Несколько недель Диоген не вставал с кровати, ожоги – самая ужасная боль, которую трудно облегчить даже при помощи средств современной медицины, – причиняли ему невыносимые страдания. И все же, пока он лежал там и его боль была размером со Вселенную, он мог думать только об одном – не о ненависти к Констанс, но о совершенно невообразимом наслаждении, которое он разделял с нею… всего одну ночь.
В то время он не мог этому поверить. Это казалось необъяснимым, как будто он находился в плену страстей некоего незнакомца. Но теперь он понимал, что его потребность в Констанс вовсе не невероятна. Фактически она была неизбежной – по всем тем причинам, которые он объяснил предыдущей ночью. Презрение Констанс к низменному рабскому миру. Ее невероятно глубокие познания. Ее замечательная красота. Ее хорошее воспитание, учтивость и манеры прежних времен в самом благоприятном сочетании с темпераментом, очищенным, как лучшая сталь, жаром и насилием. Она была тигрицей, облаченной в изысканные шелка.
Тигрицей она была и в другом смысле… Ненависть к брату настолько его ослепила, что даже успешное соблазнение Констанс он рассматривал как победу над Алоизием. И только спустя время, на своем ложе страданий, понял он, что ночь, проведенная ими вместе, была самой примечательной, волнующей, дикой, возвышенной и сладостной в его жизни.
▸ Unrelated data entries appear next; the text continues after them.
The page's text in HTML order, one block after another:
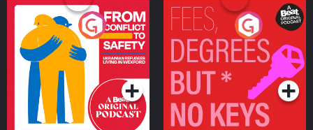
From Conflict to Safety:
Ukrainian Refugees
Living in Wexford
Podcast Series
Fees Degrees but No
Keys
Podcast Series
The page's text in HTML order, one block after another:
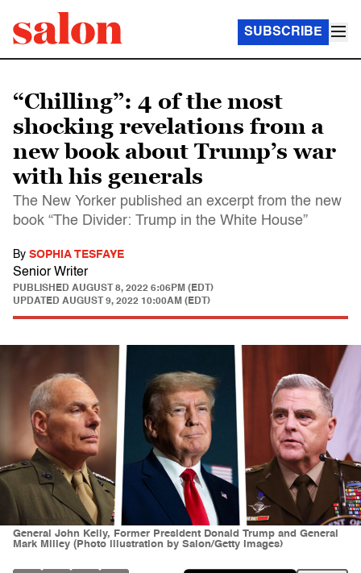
SUBSCRIBE
“Chilling”: 4 of the most
shocking revelations from a
new book about Trump’s war
with his generals
The New Yorker published an excerpt from the new
book “The Divider: Trump in the White House”
By SOPHIA TESFAYE
Senior Writer
PUBLISHED AUGUST 8, 2022 6:06PM (EDT)
UPDATED AUGUST 9, 2022 10:00AM (EDT)
General John Kelly, Former President Donald Trump and General
Mark Milley (Photo illustration by Salon/Getty Images)
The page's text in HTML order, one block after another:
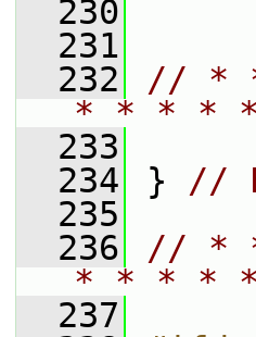
  230
  231
  232
// *
* * * *
  233
  234
} //
  235
  236
// *
* * * *
  237
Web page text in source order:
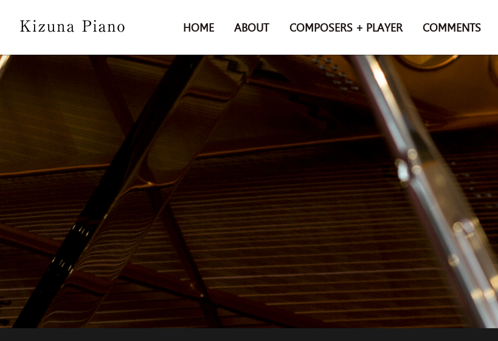
HOME ABOUT COMPOSERS + PLAYER COMMENTS
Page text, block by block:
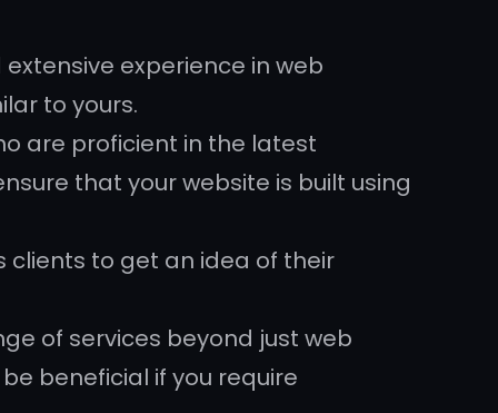
experience in web
to yours.
are proficient in the latest
that your website is built using
clients to get an idea of their
of services beyond just web
beneficial if you require
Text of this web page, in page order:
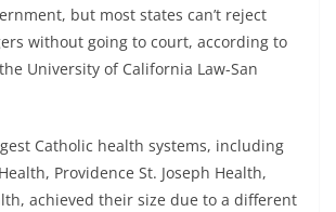
but most states can’t reject
without going to court, according to
University of California Law-San
Catholic health systems, including
Providence St. Joseph Health,
achieved their size due to a different
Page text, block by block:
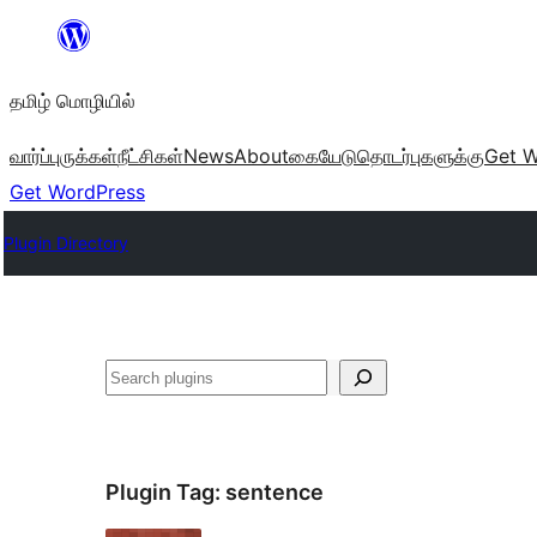
உள்ளடக்கத்திற்கு
தமிழ் மொழியில்
வார்ப்புருக்கள்நீட்சிகள்NewsAboutகையேடுதொடர்புகளுக்குGet
Get WordPress
Plugin Directory
தேடுக
Plugin Tag: sentence
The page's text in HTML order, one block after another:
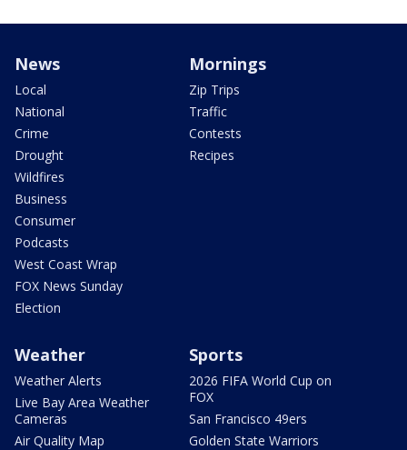
News
Local
National
Crime
Drought
Wildfires
Business
Consumer
Podcasts
West Coast Wrap
FOX News Sunday
Election
Mornings
Zip Trips
Traffic
Contests
Recipes
Weather
Weather Alerts
Live Bay Area Weather
Cameras
Air Quality Map
Sports
2026 FIFA World Cup on
FOX
San Francisco 49ers
Golden State Warriors
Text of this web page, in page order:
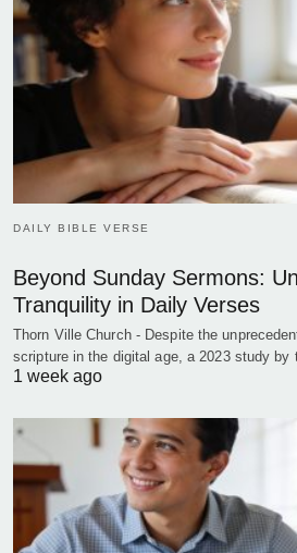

Он искал наслаждений, как кающийся грешник ищет власяницу, но ничто в его жизни и близко не подходило к тому, что он пережил, когда разжег страсть в этой женщине, страсть, копившуюся сто лет, воспламенившую это податливое и жадное тело… Каким же он был дураком, когда отринул это!
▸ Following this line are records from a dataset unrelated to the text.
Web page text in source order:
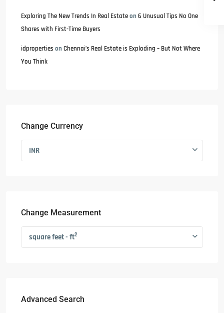
Exploring The New Trends In Real Estateon6 Unusual Tips No One
Shares with First-Time Buyers
idproperties onChennai’s Real Estate is Exploding – But Not Where
You Think
Change Currency
INR
Change Measurement
square feet - ft2
Advanced Search
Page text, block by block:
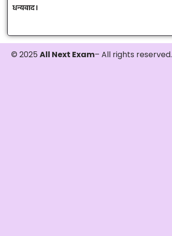
धन्यवाद।
© 2025All Next Exam– All rights reserved.
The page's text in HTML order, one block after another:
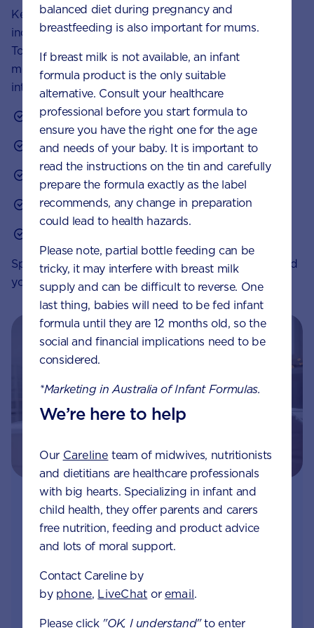
Keep an eye out for foods fortified with vitamin D,
including some margarines andtoddler milk drinks
To
keep mealtimes interesting , here are some small
meal and snack ideas to boost your toddler’s food
intake of vitamin D:
Salmon on toast triangles
Scrambled eggs
Tuna pasta bake
Speak to your healthcare professional if you’re worried
your toddler is not getting enough vitamin D.
Join Aptaclub
Free
1:1 support from nutrition and baby experts
Access to Australia's first Poo Tracker tool
Monthly updates of key developmental milestones
balanced diet during pregnancy and
breastfeeding is also important for mums.
If breast milk is not available, an infant
formula product is the only suitable
alternative. Consult your healthcare
professional before you start formula to
ensure you have the right one for the age
and needs of your baby. It is important to
read the instructions on the tin and carefully
prepare the formula exactly as the label
recommends, any change in preparation
could lead to health hazards.
Please note, partial bottle feeding can be
tricky, it may interfere with breast milk
supply and can be difficult to reverse. One
last thing, babies will need to be fed infant
formula until they are 12 months old, so the
social and financial implications need to be
considered.
*Marketing in Australia of Infant Formulas.
We’re here to help
Our Careline team of midwives, nutritionists
and dietitians are healthcare professionals
with big hearts. Specializing in infant and
child health, they offer parents and carers
free nutrition, feeding and product advice
and lots of moral support.
Contact Careline by
by phone, LiveChat or email.
Please click "OK, I understand"to enter
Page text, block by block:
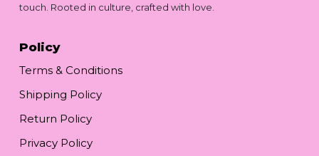
touch. Rooted in culture, crafted with love.
Policy
Terms & Conditions
Shipping Policy
Return Policy
Privacy Policy

Примитивные, древние медицинские средства женщины, которая выходила его, ничуть не облегчали боли, но сотворили чудеса с точки зрения заживления шрамов. И два месяца спустя он покинул Джиностру, получив новую цель в жизни…
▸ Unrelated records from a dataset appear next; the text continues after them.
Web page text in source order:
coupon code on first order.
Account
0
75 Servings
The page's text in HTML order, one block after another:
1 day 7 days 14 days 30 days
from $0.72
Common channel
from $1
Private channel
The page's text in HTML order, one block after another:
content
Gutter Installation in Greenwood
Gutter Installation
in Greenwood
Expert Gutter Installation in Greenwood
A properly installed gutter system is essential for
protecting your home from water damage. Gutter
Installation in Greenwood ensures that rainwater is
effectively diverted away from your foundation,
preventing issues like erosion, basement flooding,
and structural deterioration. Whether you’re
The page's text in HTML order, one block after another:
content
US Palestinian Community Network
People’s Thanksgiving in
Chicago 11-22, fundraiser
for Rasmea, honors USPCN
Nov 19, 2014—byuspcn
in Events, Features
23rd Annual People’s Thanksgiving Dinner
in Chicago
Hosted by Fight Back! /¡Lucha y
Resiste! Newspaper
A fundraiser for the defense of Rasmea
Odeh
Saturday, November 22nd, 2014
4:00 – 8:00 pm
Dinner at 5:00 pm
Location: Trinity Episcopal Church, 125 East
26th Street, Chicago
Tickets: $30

Диоген вздрогнул, осознав, что Констанс стоит рядом с ним. Он настолько отвлекся, что пропустил ее появление.
Он быстро поднялся со стула и, только сделав это, вспомнил, что намеревался покорно сидеть.
– Констанс, – выдохнул он.
На ней было простое, но в то же время изящное платье цвета слоновой кости. Полумесяц кружевной вставки целомудренно прикрывал, но не мог спрятать восхитительное декольте. Линии платья, мерцающего, как паутинка, в неверном пламени свечи, струились до пола, переходя в прозрачную оборку, скрывающую ноги. Констанс смотрела на Диогена, ощущая его явное замешательство, и на ее лице было выражение, которого он никак не мог понять: сложная смесь интереса, настороженности и – как он думал и надеялся – сдержанной нежности.
– Да, – сказала она тихо.
Диоген бессознательно поднял руку к узлу на галстуке, зачем-то поправляя его. Он пребывал в таком смятении, что не знал, как ей ответить.
– Да, – повторила она. – Я уйду с тобой из мира. И… я приму эликсир.
Она замолчала в ожидании ответа. Облегчение и радость, охватившие Диогена, были настолько сильны, что он только теперь понял, в каком ужасе пребывал, опасаясь ее отказа.
– Констанс, – снова произнес он и беспомощно замолчал.
– Но ты должен пообещать мне одно, – сказала она своим тихим шелковым голосом.
Он ждал.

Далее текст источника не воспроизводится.